EXERCISE OBJECTIVE: Exactly the lines below starting at the line with "User/Group ID/Inode; Bytes: current" and ending at the line with "of Majorana HNLs are [196, 294, 280, 307]" are wanted, with both ends included. Leave out the pictures and add no other lines.

-*-

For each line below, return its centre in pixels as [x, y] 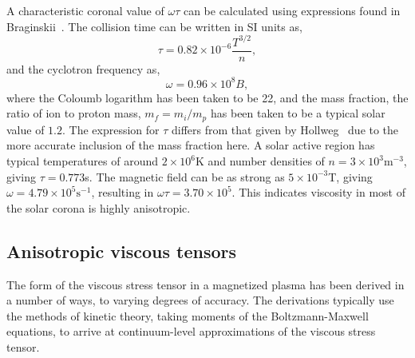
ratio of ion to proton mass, [74, 113]
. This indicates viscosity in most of [318, 192]
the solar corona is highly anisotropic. [99, 207]
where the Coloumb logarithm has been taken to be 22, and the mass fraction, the [207, 97]
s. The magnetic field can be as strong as [185, 176]
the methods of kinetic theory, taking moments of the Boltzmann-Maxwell [188, 315]
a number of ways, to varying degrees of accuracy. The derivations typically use [200, 300]
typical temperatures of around [82, 161]
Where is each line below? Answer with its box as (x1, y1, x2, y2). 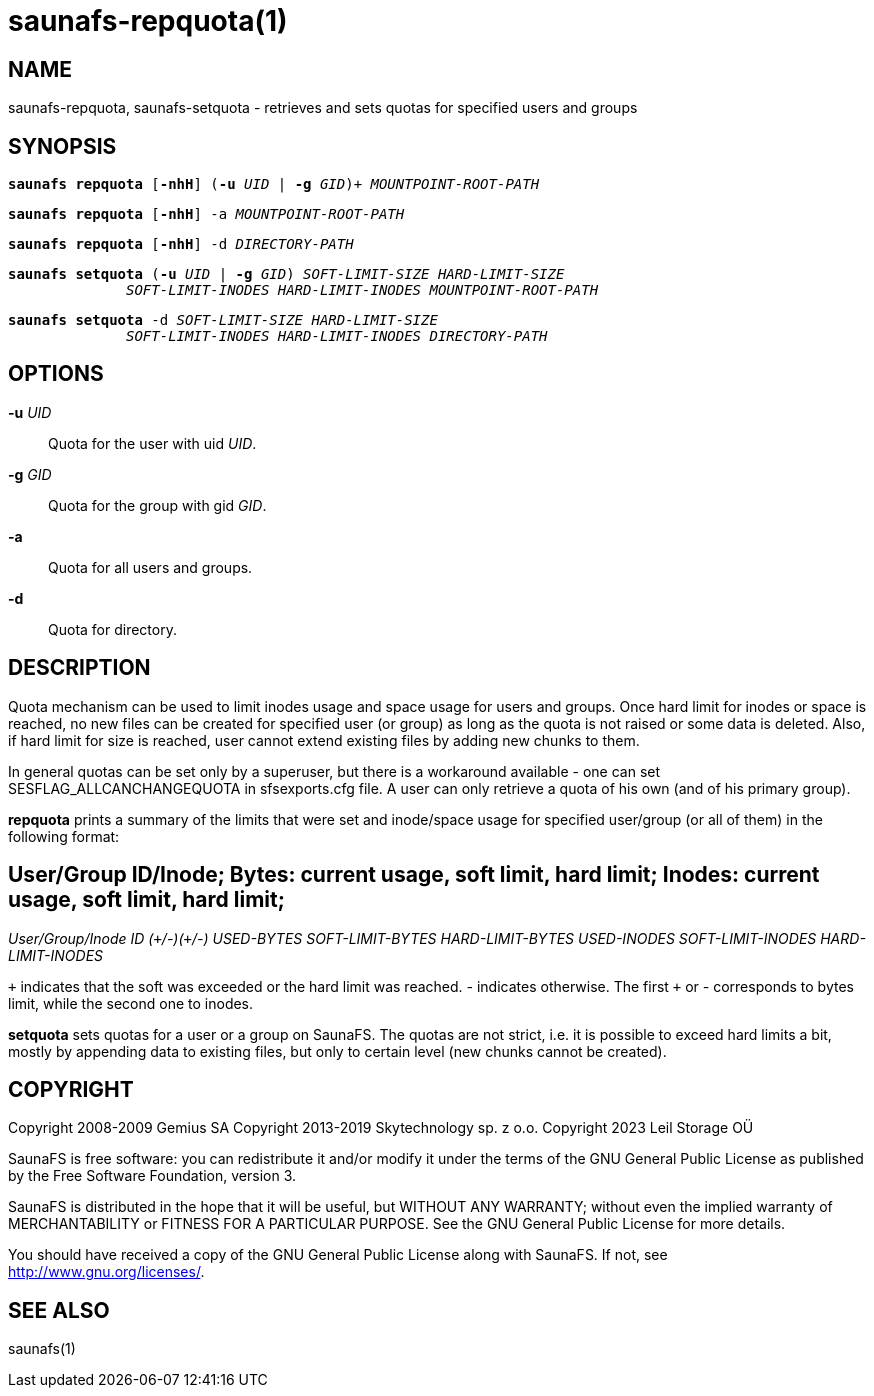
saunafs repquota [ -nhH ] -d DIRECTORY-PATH (8, 236, 354, 253)
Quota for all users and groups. (48, 558, 253, 576)
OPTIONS (8, 361, 104, 387)
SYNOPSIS (8, 133, 117, 159)
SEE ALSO (8, 1297, 110, 1323)
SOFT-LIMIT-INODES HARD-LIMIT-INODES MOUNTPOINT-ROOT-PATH (126, 282, 599, 299)
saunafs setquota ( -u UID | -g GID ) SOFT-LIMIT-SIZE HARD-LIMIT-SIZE (8, 266, 565, 283)
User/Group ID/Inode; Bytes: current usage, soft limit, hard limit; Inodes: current (8, 862, 820, 888)
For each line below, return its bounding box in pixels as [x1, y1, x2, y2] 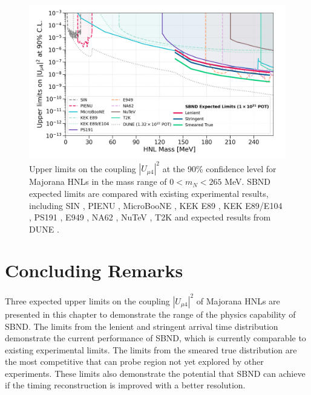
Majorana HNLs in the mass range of [29, 175, 167, 188]
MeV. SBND [224, 175, 271, 188]
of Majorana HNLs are [196, 294, 280, 307]
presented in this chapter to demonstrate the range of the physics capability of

-*-

TASK ANSWER:
User/Group ID/Inode; Bytes: current usage, soft limit, hard limit; Inodes: current (8, 862, 820, 888)
For each line below, return its bounding box in pixels as [x1, y1, x2, y2] 
Majorana HNLs in the mass range of [29, 175, 167, 188]
MeV. SBND [224, 175, 271, 188]
of Majorana HNLs are [196, 294, 280, 307]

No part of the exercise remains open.